Большая часть поступивших в кровоток тиреоидных гормонов находится в связанной с белками форме. В свободном виде циркулирует 0,04% Т4 и 0,4% Т3. Основное биологическое действие оказывает Т3 (его свободная фракция), преимущественно образующийся на периферии (печень, почки, мышцы и др.) при дейодировании прогормона Т4 (85 – 90%). В самой щитовидной железе синтезируется всего лишь 10 – 15% циркулирующего в крови Т3.

Биосинтез тиреоидных гормонов осуществляется под контролем ЦНС, гипоталамуса и гипофиза. В гипоталамусе образуется тиролиберин, который регулирует секрецию ТТГ передней доли гипофиза. На содержание ТТГ влияет также концентрация тиреоидных гормонов в крови - механизм обратной связи.

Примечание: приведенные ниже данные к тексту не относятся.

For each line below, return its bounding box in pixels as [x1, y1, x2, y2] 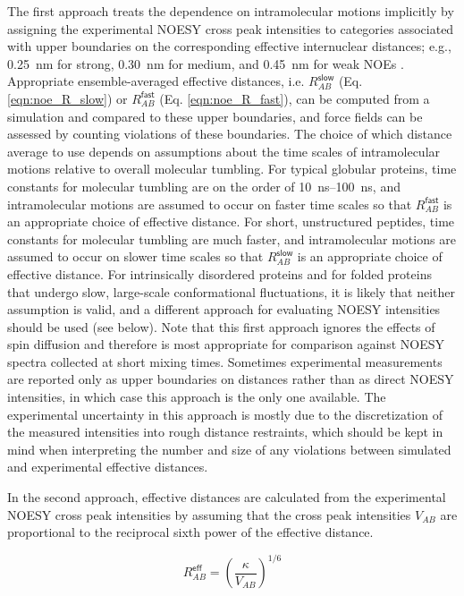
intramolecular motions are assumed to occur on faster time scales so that [7, 194, 412, 213]
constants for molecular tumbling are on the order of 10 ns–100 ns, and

При большинстве форм тиреотоксикоза уровень ТТГ снижен или вовсе не определяется (подавлен), а содержание Т3 и Т4 в сыворотке крови повышено.

При интерпретации результатов гормонального исследования необходимо учитывать возможное влияние различных факторов и состояний на изучаемые показатели. Так, на уровне ТТГ может сказаться прием пациентом ряда лекарственных препаратов. Усиливают секрецию ТТГ антагонисты дофамина, кломифен, препараты лития, карбамазепин, теофиллин. Другие медикаментозные средства (андрогены, глюкокортикоиды), а также различные системные заболевания, сопровождающееся дефицитом белка (нефротический синдром, цирроз печени, гипотиреоз, врожденные варианты патологии) могут приводить к снижению содержания связывающих тиреоидные гормоны белков плазмы, что ведёт к повышению уровня свободных Т3 и Т4 в сыворотке крови. Избыток катехоламинов может непосредственно влиять на тиреоциты, стимулируя секрецию тиреоидных гормонов. Кроме того, катехоламины воздействуют на процесс превращения Т4 в Т3 или рТ3, увеличивая коэффициент Т3/Т4; β-адреноблокаторы, глюкокортикоиды, пропилтиоурацил и некоторые тяжёлые хронические заболевания (инфаркт миокарда, травмы, хирургические вмешательства, лихорадочные состояния, нарушение функции печени, почек, рак в поздней стадии), наоборот, этот процесс подавляют, способствуя возрастанию уровня неактивного рТ3.

В клинической практике встречаются состояния, при которых имеется расхождение между уровнем Т3 и Т4. В основном это ситуации, при которых концентрация Т3 повышена при нормальном либо умеренном повышении уровня Т4 (Т3 – тиреотоксикоз).

При беременности под влиянием повышенного уровня эстрогенов возрастает продукция тироксинсвязывающего глобулина печенью, вследствие чего повышается концентрация общего Т4 в сыворотке крови. При этом содержание свободной фракции Т4 и ТТГ не претерпевает существенных изменений.

Вышеописанное подчеркивает наибольшую информативность определения свободных фракций тиреоидных гормонов в оценке функционального состояния ЩЖ.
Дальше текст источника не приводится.